Our work is preliminary and has a number of limitations. Our WARM interface objects are early prototypes and underwent substantially fewer design iterations than we would have liked. The test environment itself is a VR simulation of AR, and though we presume that our conclusions would transfer from the one setting to the other, this has not been demonstrated. The study itself was only a pilot study involving a limited number of mostly "expert" subjects. The study also involved only two, quite artificial simultaneous clinical tasks and thus provided only a limited reproduction of the target clinical environment.
Despite these limitations, our results show that WARM interfaces, by allowing concurrently performed tasks to be perceptually aligned, reduces the amount of time needed to perform the tasks correctly. This conclusion is not as foregone as it might at first appear, since there is an important trade-off between reducing visual scanning and adding visual clutter [36].
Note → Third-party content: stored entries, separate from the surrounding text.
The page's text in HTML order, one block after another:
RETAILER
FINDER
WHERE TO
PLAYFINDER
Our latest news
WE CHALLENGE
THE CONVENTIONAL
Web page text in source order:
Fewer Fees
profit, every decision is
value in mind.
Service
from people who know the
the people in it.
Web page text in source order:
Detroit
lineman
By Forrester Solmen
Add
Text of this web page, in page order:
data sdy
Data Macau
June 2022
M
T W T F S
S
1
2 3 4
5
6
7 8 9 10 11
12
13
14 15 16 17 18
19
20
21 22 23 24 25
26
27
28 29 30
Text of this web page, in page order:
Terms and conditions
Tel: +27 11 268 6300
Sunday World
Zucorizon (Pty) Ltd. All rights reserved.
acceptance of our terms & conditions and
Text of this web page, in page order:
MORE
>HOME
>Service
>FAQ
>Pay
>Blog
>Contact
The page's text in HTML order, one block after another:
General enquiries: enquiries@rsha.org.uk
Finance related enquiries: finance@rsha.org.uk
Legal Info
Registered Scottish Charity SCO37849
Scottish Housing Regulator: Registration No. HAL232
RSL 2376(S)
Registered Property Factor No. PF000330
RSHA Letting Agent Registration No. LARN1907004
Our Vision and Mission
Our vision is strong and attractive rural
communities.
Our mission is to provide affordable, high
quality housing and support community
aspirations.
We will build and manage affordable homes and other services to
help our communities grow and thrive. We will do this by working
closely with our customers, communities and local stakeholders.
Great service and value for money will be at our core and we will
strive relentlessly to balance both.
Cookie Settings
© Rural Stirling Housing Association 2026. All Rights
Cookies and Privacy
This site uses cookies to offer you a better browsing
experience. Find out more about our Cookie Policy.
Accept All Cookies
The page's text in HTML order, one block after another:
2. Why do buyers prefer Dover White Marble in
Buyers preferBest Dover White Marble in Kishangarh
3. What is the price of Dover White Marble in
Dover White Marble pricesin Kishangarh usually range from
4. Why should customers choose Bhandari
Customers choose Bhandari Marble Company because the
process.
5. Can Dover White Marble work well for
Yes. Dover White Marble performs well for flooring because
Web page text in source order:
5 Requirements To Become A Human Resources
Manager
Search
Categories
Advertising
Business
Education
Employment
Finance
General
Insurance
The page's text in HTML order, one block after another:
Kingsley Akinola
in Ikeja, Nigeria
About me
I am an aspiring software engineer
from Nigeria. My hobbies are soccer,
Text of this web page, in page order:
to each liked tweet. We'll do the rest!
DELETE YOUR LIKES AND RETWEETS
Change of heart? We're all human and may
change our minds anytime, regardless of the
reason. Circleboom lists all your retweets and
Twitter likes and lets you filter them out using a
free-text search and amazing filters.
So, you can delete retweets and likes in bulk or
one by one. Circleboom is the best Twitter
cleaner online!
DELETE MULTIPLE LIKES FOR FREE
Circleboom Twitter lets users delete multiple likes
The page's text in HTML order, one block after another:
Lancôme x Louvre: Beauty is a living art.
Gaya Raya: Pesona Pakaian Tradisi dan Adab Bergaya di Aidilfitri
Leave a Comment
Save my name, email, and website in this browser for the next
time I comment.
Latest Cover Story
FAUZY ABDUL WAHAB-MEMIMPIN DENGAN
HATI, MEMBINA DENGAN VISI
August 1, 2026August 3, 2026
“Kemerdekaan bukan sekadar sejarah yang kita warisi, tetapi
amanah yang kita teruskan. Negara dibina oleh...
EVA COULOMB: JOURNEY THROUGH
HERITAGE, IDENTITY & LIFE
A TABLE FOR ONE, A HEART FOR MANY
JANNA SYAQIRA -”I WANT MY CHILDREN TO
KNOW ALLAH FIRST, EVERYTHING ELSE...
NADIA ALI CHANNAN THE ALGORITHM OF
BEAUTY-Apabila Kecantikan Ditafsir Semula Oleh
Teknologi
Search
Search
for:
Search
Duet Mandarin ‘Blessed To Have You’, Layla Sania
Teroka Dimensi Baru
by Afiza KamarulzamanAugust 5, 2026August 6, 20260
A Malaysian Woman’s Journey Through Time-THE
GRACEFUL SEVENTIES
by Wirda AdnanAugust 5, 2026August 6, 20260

The clear failure of the 3D ECG object in all performance measures was not a great surprise; Merwin et al. in a different context found 3D representations to be less successful than more conventional variants [38]. Many additional design refinements such as further color and animation encoding were envisioned but couldn't be implemented because of resource constraints; we think the 3D object would have fared better with them. On the other hand, a real-time object of this sort only accomplishes half of the two-phase decision task involved in interpreting an ECG rhythm. The first part (event classification) involves determining to which cardiac electrophysiological event each component of the ECG waveform pertains, and our 3D ECG model actually provides a higher-level interpretation of this phase. However, the second part of the interpretive task (context recognition) is not supported at all in a strictly real-time animation model. In contrast, the conventional ECG waveform shows at least a few seconds so the user can scan back in time. Further, the real-time model scales time 1:1, whereas the conventional waveform trace allows a user to scan the entire period virtually instantaneously, providing a huge magnification of time scale. Nevertheless, we believe real-time models probably have an appropriate use, and we're encouraged by similar work in "rapid serial visual presentation" interfaces such as that reported by Konrad et al. [37].
We believe that future work on WARM interfaces should focus on improved 3D information metaphors and visualization implementations, development of "control surfaces" for information interactivity, and continued formalization of performance testing methodologies.